Au Musée Horta, belle petite exposition de dessins et pastels d’Henry van de Velde, plus connu comme architecte que comme artiste. Pourtant, il débuta sa carrière en tant que peintre et dessinateur. Une occasion rare de voir ses œuvres sur papier issues de collections privées et de la Réserve Précieuse de la Bibliothèque royale de Belgique, entre-autres.

Au début des années 1880, Henry van de Velde (1863-1957) s’inscrit à l’Académie des Beaux-Arts d’Anvers et entame une œuvre alors influencée par l’impressionnisme belge. Mais en 1887, il découvre Un dimanche après-midi à la Grande Jatte, de Georges Seurat, présentée lors de l’exposition bruxelloise des XX. Suite à cette révélation, les petits points  des néo-impressionnistes s’invitent dans des compositions audacieuses qu’il réalise – pauvre et volontairement isolé – dans un petit village de la Campine où ses seuls compagnons sont les paysans et quelques livres de Nietzsche et de Kropotkine. Il est frappé d’un nouvel éblouissement en 1890 lorsqu’il découvre les toiles de Vincent van Gogh, alors parfaitement incompris de ses contemporains. Van de Velde parviendra à conjuguer
ce double héritage – l’art scientifique des néo-impressionnistes et la touche expressionniste de
van Gogh.  Enfin, en 1893, le peintre se convertit aux métiers d’art : il n’est plus question de tableaux mais bien de papiers peints ou d’ornements typographiques.

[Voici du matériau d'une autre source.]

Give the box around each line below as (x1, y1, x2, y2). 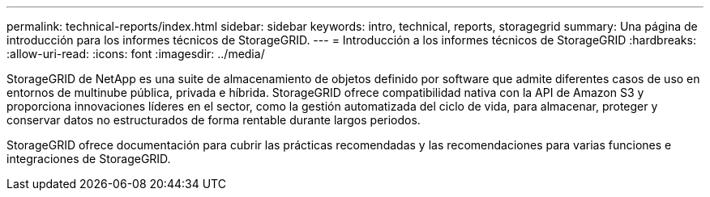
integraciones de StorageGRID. (6, 152, 171, 166)
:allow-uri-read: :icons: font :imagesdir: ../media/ (6, 47, 265, 61)
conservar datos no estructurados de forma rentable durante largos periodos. (6, 113, 421, 127)

Les dessins et pastels à voir ici dévoilent à la fois les influences artistiques de la jeunesse de van de Velde – de celles que l’on n’oublie jamais – et beaucoup de son intimité : paysages, paysans dans les champs, profil de son épouse Marie Sèthe sont autant des expérimentations sur la ligne et le trait que des instantanés de sa vie quotidienne. Il s’en dégage d’ailleurs beaucoup de tendresse. Un pastel étonnant représentant un paysan glanant rappelle sans hésiter la manière de van Gogh, tant par les couleurs que par les traits ondoyants.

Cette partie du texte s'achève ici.